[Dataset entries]
=== Begin Enclosure ===

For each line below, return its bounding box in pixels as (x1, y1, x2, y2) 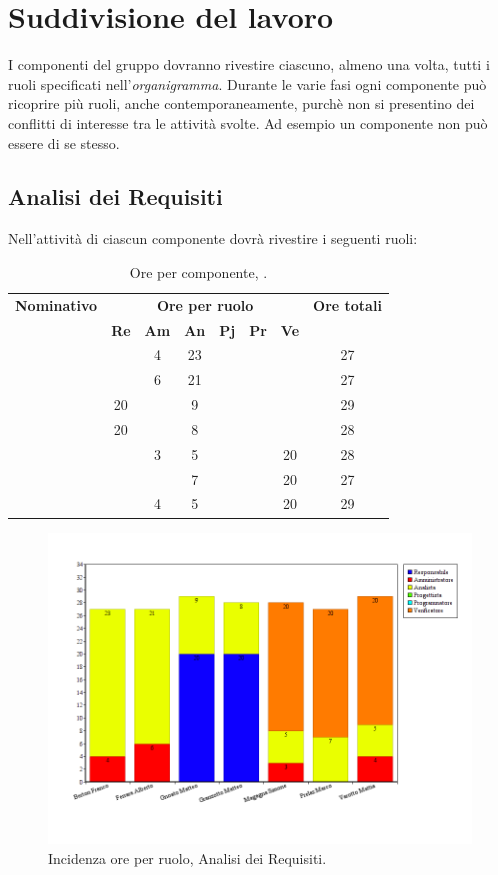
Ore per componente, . (129, 261, 268, 282)
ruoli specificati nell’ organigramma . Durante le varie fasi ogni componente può (8, 73, 487, 94)
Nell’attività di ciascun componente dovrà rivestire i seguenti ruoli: (8, 228, 418, 249)
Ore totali (313, 294, 382, 315)
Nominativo (15, 294, 98, 315)
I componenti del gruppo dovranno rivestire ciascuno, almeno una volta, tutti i (8, 54, 490, 75)
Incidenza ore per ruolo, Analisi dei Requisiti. (48, 847, 327, 868)
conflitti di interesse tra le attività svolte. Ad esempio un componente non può (8, 112, 488, 133)
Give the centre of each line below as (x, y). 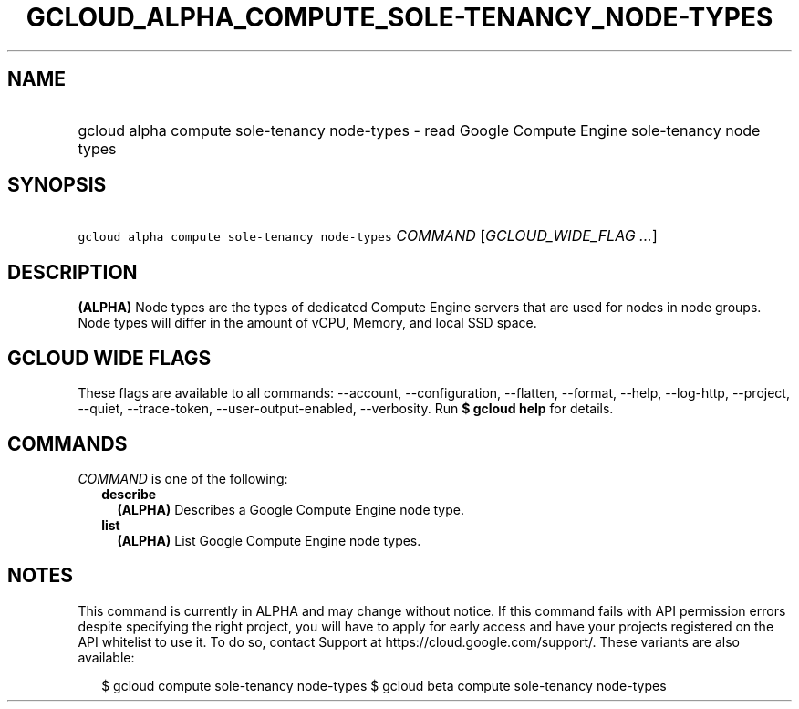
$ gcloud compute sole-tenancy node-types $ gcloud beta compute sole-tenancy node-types (384, 685)
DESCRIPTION (73, 272)
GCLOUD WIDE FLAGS (109, 358)
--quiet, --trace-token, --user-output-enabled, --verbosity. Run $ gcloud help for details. (346, 409)
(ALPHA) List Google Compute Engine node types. (269, 540)
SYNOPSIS (57, 185)
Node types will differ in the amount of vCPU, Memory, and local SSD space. (307, 323)
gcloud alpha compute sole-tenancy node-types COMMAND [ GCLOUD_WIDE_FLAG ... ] (368, 236)
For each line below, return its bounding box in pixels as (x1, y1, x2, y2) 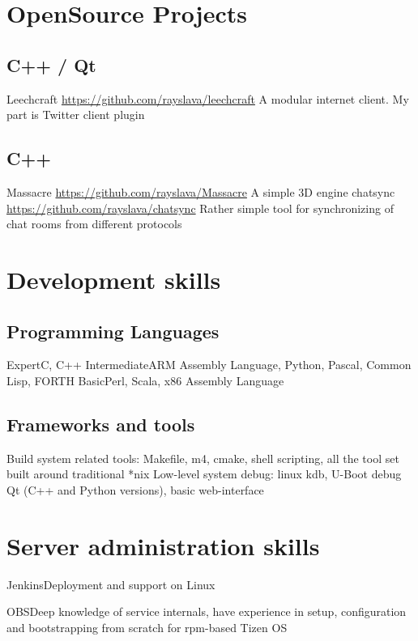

=== End Enclosure ===

_About this exercise_
Above are records; write out the lines from the one with "I componenti del" down to the one with "--quiet, --trace-token, --user-output-enabled, --verbosity.", exactly, leaving the pictures out.

_Response_
I componenti del gruppo dovranno rivestire ciascuno, almeno una volta, tutti i (8, 54, 490, 75)
Incidenza ore per ruolo, Analisi dei Requisiti. (48, 847, 327, 868)
conflitti di interesse tra le attività svolte. Ad esempio un componente non può (8, 112, 488, 133)
Give the centre of each line below as (x, y). 
$ gcloud compute sole-tenancy node-types $ gcloud beta compute sole-tenancy node-types (384, 685)
DESCRIPTION (73, 272)
GCLOUD WIDE FLAGS (109, 358)
--quiet, --trace-token, --user-output-enabled, --verbosity. Run $ gcloud help for details. (346, 409)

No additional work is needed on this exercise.